Heel goed punt. De verwijzing naar de ontoegankelijkheid van deze zaal resoneerde onmiddellijk in de commissie. Het is interessant dat het oude gebouw ook niet erg rolstoelvriendelijk was, maar ik heb jarenlang in een fractie gezeten waar de eerste opvolger iemand in een rolstoel was. Er waren toen al voorzieningen bedacht voor het geval deze collega in de Kamer zou komen. Het was best ingewikkeld, maar er waren wel ideeën over. Zeker, dat is een punt. Uiteindelijk gaat niet alleen de commissie maar zelfs de Kamer er niet over wie er op de lijsten van de politieke partijen komen. Dat kunnen wij niet afdwingen, maar de oproep aan de fracties om mensen bij het debat te betrekken is zeker gehoord.
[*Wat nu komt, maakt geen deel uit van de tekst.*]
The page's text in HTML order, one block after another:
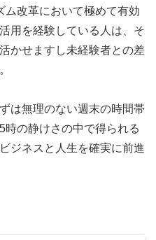
ム改革において極めて有効
用を経験している人は、そ
かせますし未経験者との差
は無理のない週末の時間帯
の静けさの中で得られる
ジネスと人生を確実に前進

Dan is er nog een korte vraag over hoe nu verder. Ik heb een paar keer de staatscommissie genoemd, ik heb een paar keer de Nationaal Coördinator tegen Discriminatie en Racisme genoemd. Ik heb ook van een aantal collega's uit de Kamer gehoord welke rol zij kunnen spelen bij wetgeving en klachtenprocedures. Ik denk met name aan het afwegingskader. Dat staat bij uitstek op de agenda van de staatscommissie waar het gaat om wetgeving en klachtenprocedures. Daar zou wellicht ook de NCDR een rol in kunnen spelen. Zij bepalen hun eigen agenda, maar de Kamer kan wel besluiten om het rapport en de suggesties uit dit debat door te spelen naar de staatscommissie en de Nationaal Coördinator, die daarmee hun voordeel kunnen doen. Ik heb geen enkele reden om te verwachten dat zij daar niet hun voordeel mee zouden willen doen. Datzelfde geldt eigenlijk voor de regering en de Tweede Kamer. De Kamer moet uiteindelijk besluiten om dat door te spelen; dat zou een van de uitkomsten van nu kunnen zijn.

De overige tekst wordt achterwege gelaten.